Further, Dr Pfeiffer described the future of virtual care through the lens of Coviu’s measurement-based virtual care platform and the key factors to consider, being:

  • A more interconnected virtual care landscape
  • Focus on outcome measurements 
  • Patient-centred care a key driver
  • Artificial Intelligence 



2019: Early Intervention Injury Management via Telehealth

Pfeiffer, S., & Borman, G. (2019). Early Intervention Injury Management via Telehealth. Australian Occupational Therapy Journal. July 2019.



Video-based triage and early intervention provide an opportunity in occupational therapy that has not seen a lot of use. This case study explains the technological setup, practical execution, and results.


There are many advantages to telehealth for triage and early intervention:

•injured workers get assessed and treated almost immediately post-injury ensuring they get the right advice in a timely manner – no matter where they are,

• their supervisors get immediate advice as to whether a worker has to stop working or what types of efforts to avoid when continuing to work, and

• the employers save on lost time and workers’ compensation injury claims.


Biosymm is one of Australia’s largest occupational physiotherapy providers specialising in early intervention injury management and ergonomic risk reductions. The company works with major retail, industrial, mining, rail, and pharmaceutical clients, many of whom operate in isolated areas across Australia. A mixed in-person and online service is provided. To make this work for the clinicians, Biosymm have integrated video consultation bookings into their practice management software. Availability is checked across all their clinicians across all of Australia and New Zealand when a patient seeks to make a booking and the appointment is immediately scheduled right into the clinician’s calendar. For the patients and employers, Biosymm have developed a branded mobile application that allows workers to join a video consultation through devices available at their workplace.

Practice implications

Since implementing video consultations for their clients, Biosymm have achieved more than a 98% stay-at-work rate compared to an industry average between 40% and 60% (WorkCover Queensland Statistics 2015/16).
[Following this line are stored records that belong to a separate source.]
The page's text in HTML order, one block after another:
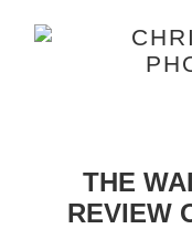
THE
REVIEW
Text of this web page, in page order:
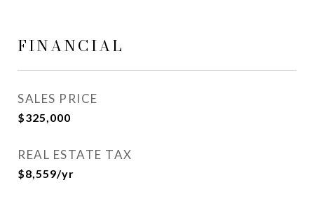
FINANCIAL
SALES PRICE
$325,000
REAL ESTATE TAX
$8,559/yr
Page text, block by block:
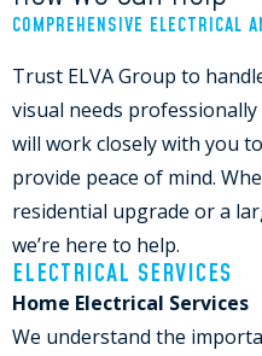
COMPREHENSIVE ELECTRICAL
Trust ELVA Group to
visual needs
will work closely with you
provide peace of mind.
residential upgrade or a
we’re here to help.
ELECTRICAL SERVICES
Home Electrical Services
We understand the
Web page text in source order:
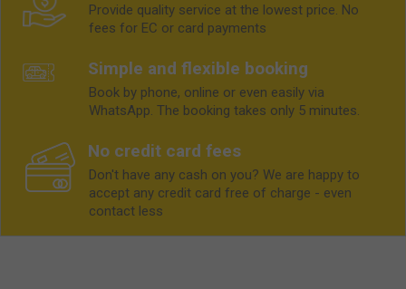
Provide quality service at the lowest price. No
fees for EC or card payments
Simple and flexible booking
Book by phone, online or even easily via
WhatsApp. The booking takes only 5 minutes.
No credit card fees
Don't have any cash on you? We are happy to
accept any credit card free of charge - even
contact less
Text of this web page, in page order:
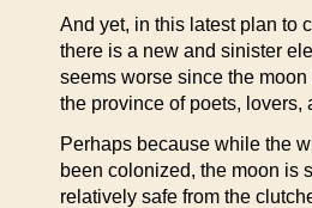
And yet, in this latest plan to
there is a new and sinister
seems worse since the
the province of poets, lovers,
Perhaps because while the
been colonized, the moon is
relatively safe from the
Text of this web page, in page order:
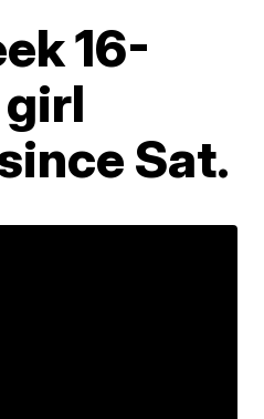
16-
Sat.
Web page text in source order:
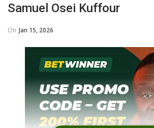
Samuel Osei Kuffour
On Jan 15, 2026
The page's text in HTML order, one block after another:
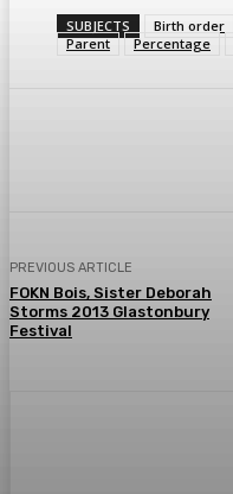
SUBJECTS Birth order
Parent
Percentage
PREVIOUS ARTICLE
FOKN Bois, Sister Deborah
Storms 2013 Glastonbury
Festival
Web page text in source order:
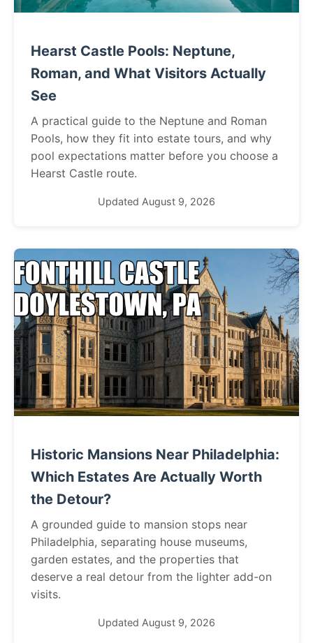
Hearst Castle Pools: Neptune,
Roman, and What Visitors Actually
See
A practical guide to the Neptune and Roman
Pools, how they fit into estate tours, and why
pool expectations matter before you choose a
Hearst Castle route.
Updated August 9, 2026
Historic Mansions Near Philadelphia:
Which Estates Are Actually Worth
the Detour?
A grounded guide to mansion stops near
Philadelphia, separating house museums,
garden estates, and the properties that
deserve a real detour from the lighter add-on
visits.
Updated August 9, 2026
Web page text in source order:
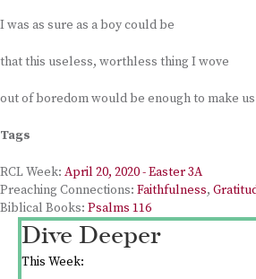
I was as sure as a boy could be
that this useless, worthless thing I wove
out of boredom would be enough to make
Tags
RCL Week: April 20, 2020 - Easter 3A
Preaching Connections: Faithfulness,
Biblical Books: Psalms 116
Dive Deeper
This Week:

Telehealth is a valid and successful means of delivering occupational therapy which is vastly underused.


2019: Telehealth and autism: Are telehealth language assessments reliable and feasible for children with autism?
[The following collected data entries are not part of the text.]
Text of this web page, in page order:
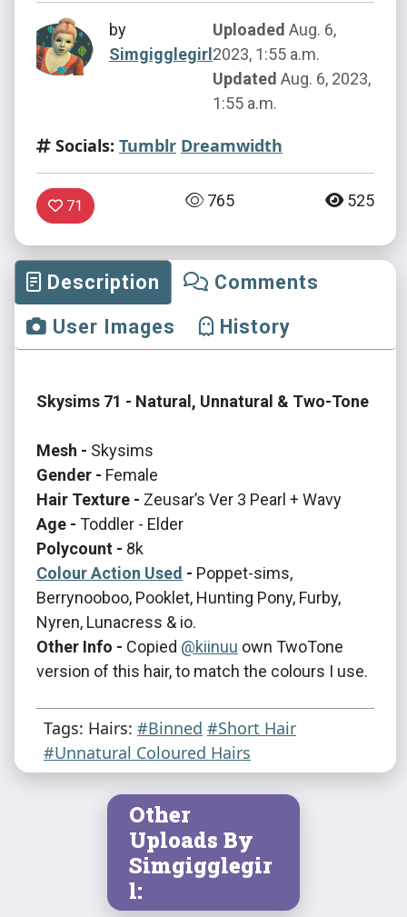
by
Simgigglegirl
Uploaded Aug. 6,
2023, 1:55 a.m.
Updated Aug. 6, 2023,
1:55 a.m.
Socials: Tumblr Dreamwidth
71 765 525
Description
Comments
User Images
History
Skysims 71 - Natural, Unnatural & Two-Tone
Mesh - Skysims
Gender - Female
Hair Texture - Zeusar’s Ver 3 Pearl + Wavy
Age - Toddler - Elder
Polycount - 8k
Colour Action Used - Poppet-sims,
Berrynooboo, Pooklet, Hunting Pony, Furby,
Nyren, Lunacress & io.
Other Info - Copied @kiinuu own TwoTone
version of this hair, to match the colours I use.
Tags: Hairs: #Binned #Short Hair
#Unnatural Coloured Hairs
Other
Uploads By
Simgigglegir
l:
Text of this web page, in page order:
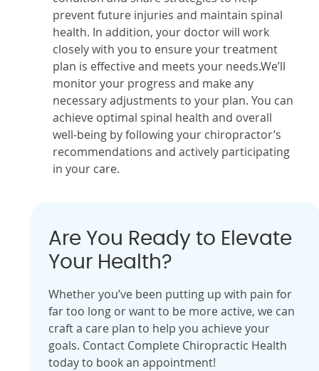
prevent future injuries and maintain spinal
health. In addition, your doctor will work
closely with you to ensure your treatment
plan is effective and meets your needs.We’ll
monitor your progress and make any
necessary adjustments to your plan. You can
achieve optimal spinal health and overall
well-being by following your chiropractor’s
recommendations and actively participating
in your care.
Are You Ready to Elevate
Your Health?
Whether you’ve been putting up with pain for
far too long or want to be more active, we can
craft a care plan to help you achieve your
goals. Contact Complete Chiropractic Health
today to book an appointment!
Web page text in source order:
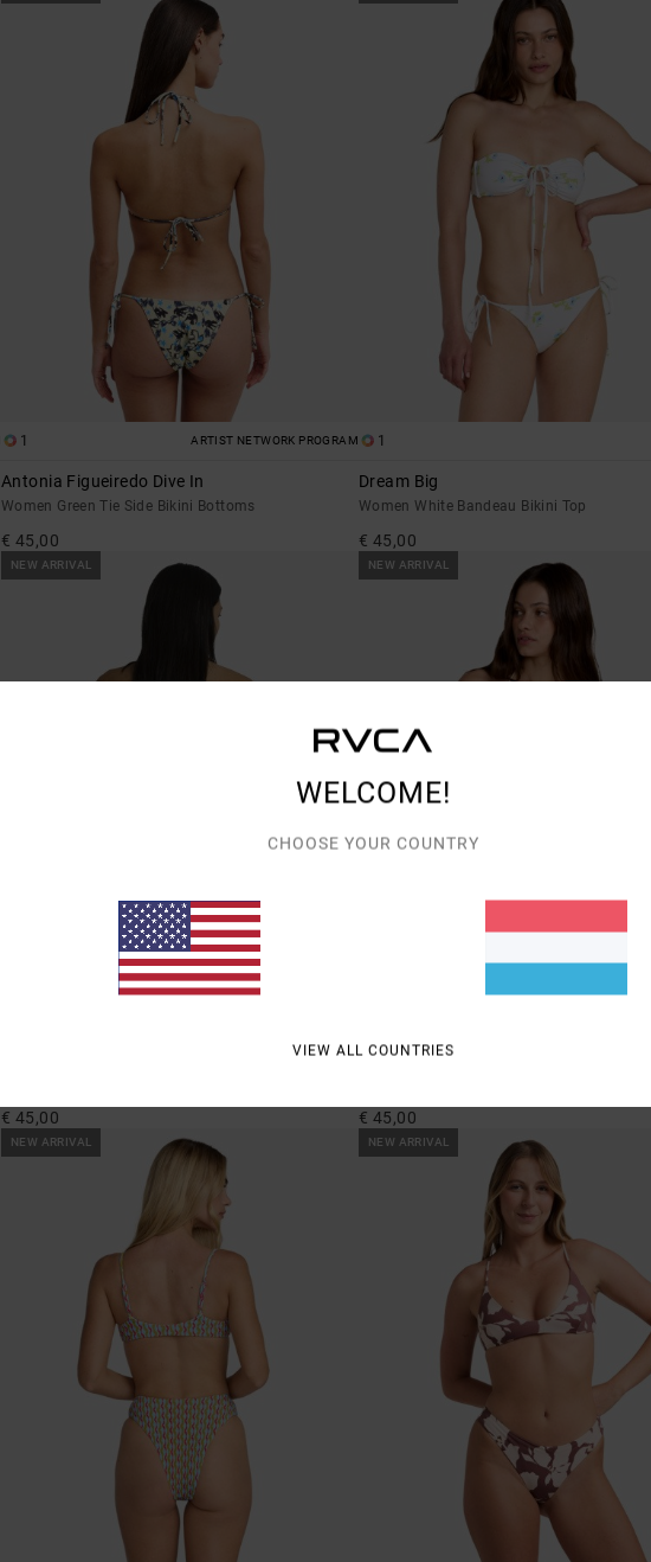
1 ARTIST NETWORK PROGRAM
Antonia Figueiredo Dive In
Women Green Tie Side Bikini Bottoms
€ 45,00
1
Dream Big
Women White Bandeau Bikini Top
€ 45,00
NEW ARRIVAL
€ 45,00
NEW ARRIVAL
Memoir
€ 45,00
NEW ARRIVAL NEW ARRIVAL
WELCOME!
CHOOSE YOUR COUNTRY
VIEW ALL COUNTRIES
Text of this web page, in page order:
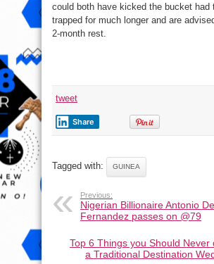
could both have kicked the bucket had
trapped for much longer and are
2-month rest.
tweet
Share
Tagged with: GUINEA
Previous:
Nigerian Billionaire Antonio
Fernandez passes on @79
Top 6 Things you Should Never
a Traditional Destination

Sutherland, R., Trembath, D., Hodge, M., Rose, V., Roberts, J. (2019). Telehealth and autism: Are telehealth language assessments reliable and feasible for children with autism? International Journal of Language & Communication Disorders. Special Issue: The use of technology in speech and language therapy, 2(54). March/April 2019.
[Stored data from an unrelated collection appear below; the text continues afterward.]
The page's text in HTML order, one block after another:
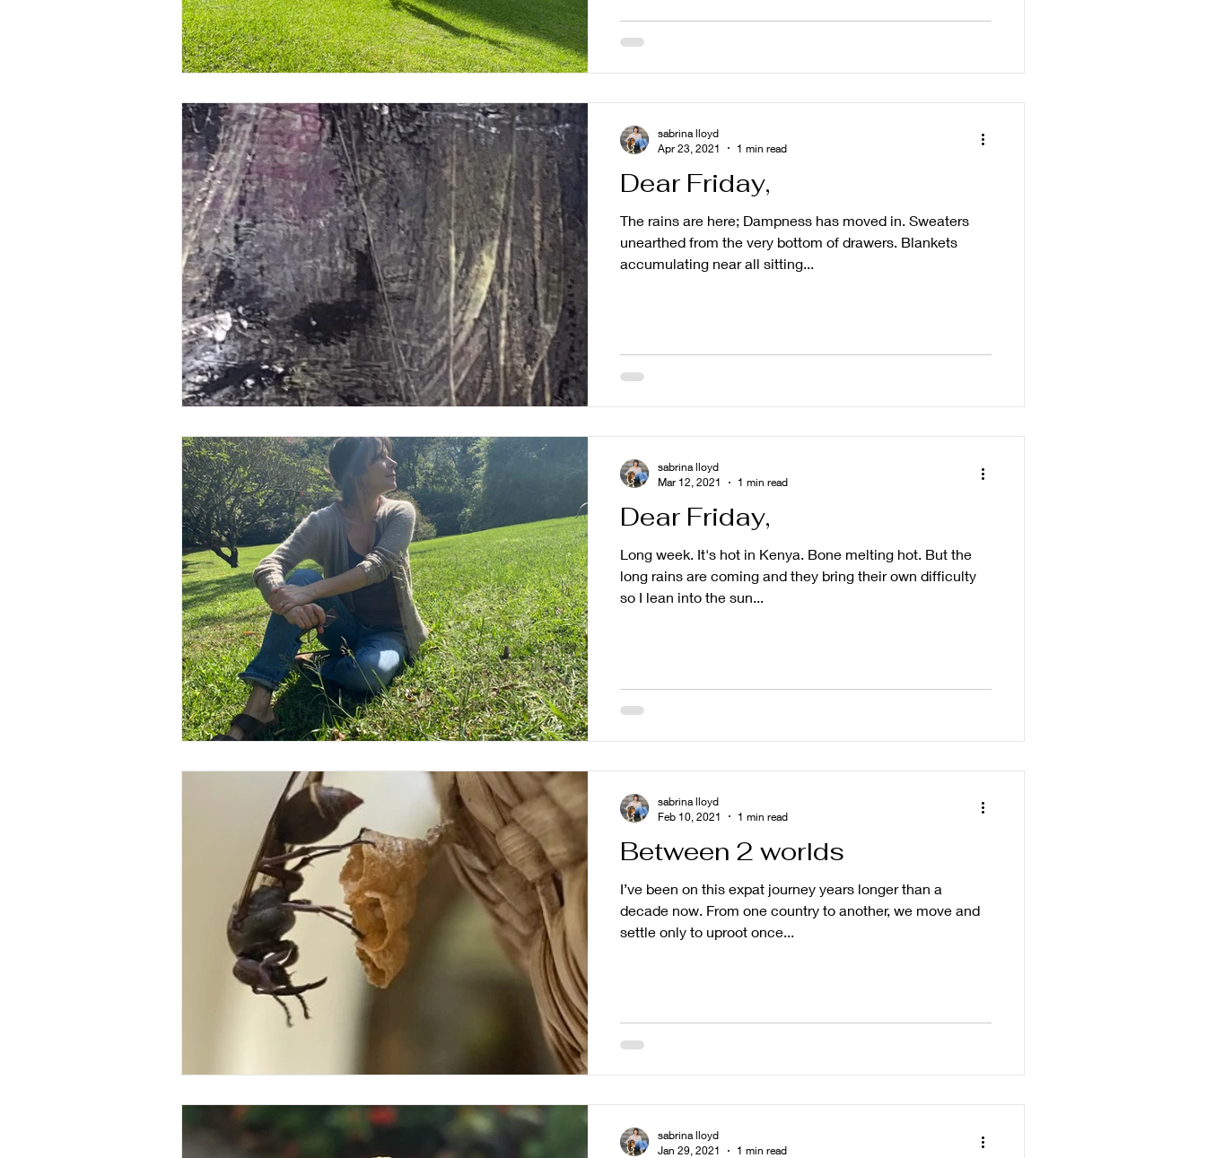
Dear Friday,
The rains are here; Dampness has moved in. Sweaters
unearthed from the very bottom of drawers. Blankets
accumulating near all sitting...
sabrina lloyd
Apr 23, 2021
1 min read
Dear Friday,
Long week. It's hot in Kenya. Bone melting hot. But the
long rains are coming and they bring their own difficulty
so I lean into the sun...
sabrina lloyd
Mar 12, 2021
1 min read
Between 2 worlds
I’ve been on this expat journey years longer than a
decade now. From one country to another, we move and
settle only to uproot once...
sabrina lloyd
Feb 10, 2021
1 min read
sabrina lloyd
Jan 29, 2021
1 min read
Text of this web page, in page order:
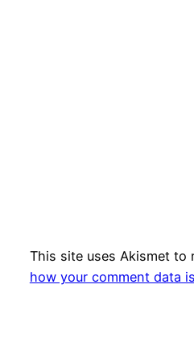
This site uses Akismet to
how your comment data
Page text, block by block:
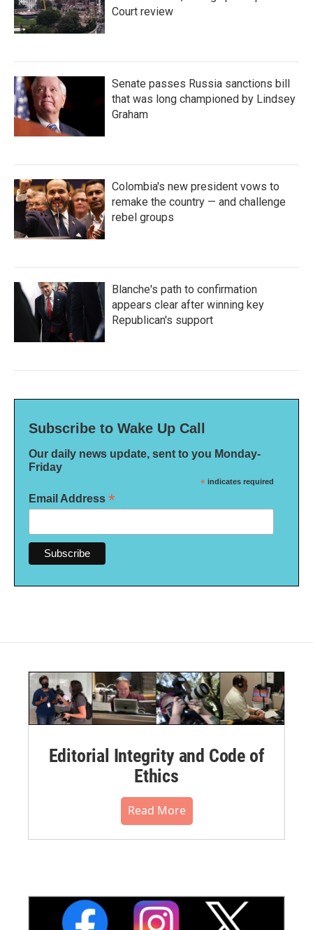
Court review
Senate passes Russia sanctions bill
that was long championed by Lindsey
Graham
Colombia's new president vows to
remake the country — and challenge
rebel groups
Blanche's path to confirmation
appears clear after winning key
Republican's support
Subscribe to Wake Up Call
Our daily news update, sent to you Monday-
Friday
* indicates required
Email Address *
Editorial Integrity and Code of
Ethics
Read More
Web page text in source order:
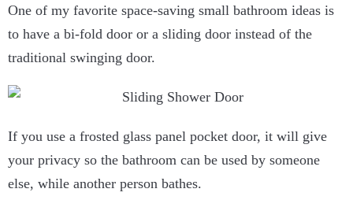
One of my favorite space-saving small bathroom ideas is
to have a bi-fold door or a sliding door instead of the
traditional swinging door.
If you use a frosted glass panel pocket door, it will give
your privacy so the bathroom can be used by someone
else, while another person bathes.
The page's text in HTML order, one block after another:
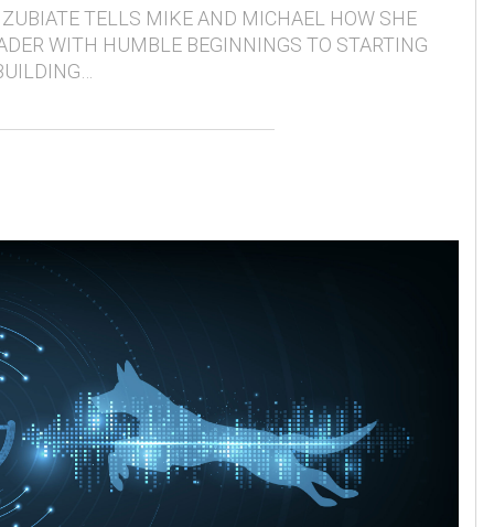
ZUBIATE TELLS MIKE AND MICHAEL HOW SHE
WITH HUMBLE BEGINNINGS TO STARTING
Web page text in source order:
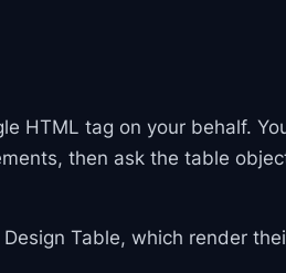
HTML tag on your behalf.
then ask the table
Table, which render
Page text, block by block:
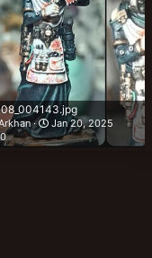
Jan 20, 2025
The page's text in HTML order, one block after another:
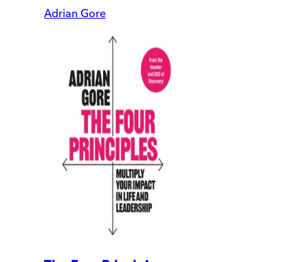
Adrian Gore

Access to timely and appropriate speech–language pathology (SLP) services is a significant challenge for many families. Telehealth has been used successfully to treat a range of communication disorders in children and adults. Research examining the use of telehealth for children with autism has focused largely on diagnosis, parent-implemented interventions, and behavioural interventions involving interactions between clinicians and parents. There is, however, very limited research into the use of telehealth directly to assess or intervene with children with autism. This paper reports the outcomes of a study of telehealth language assessments with primary school-aged children with autism.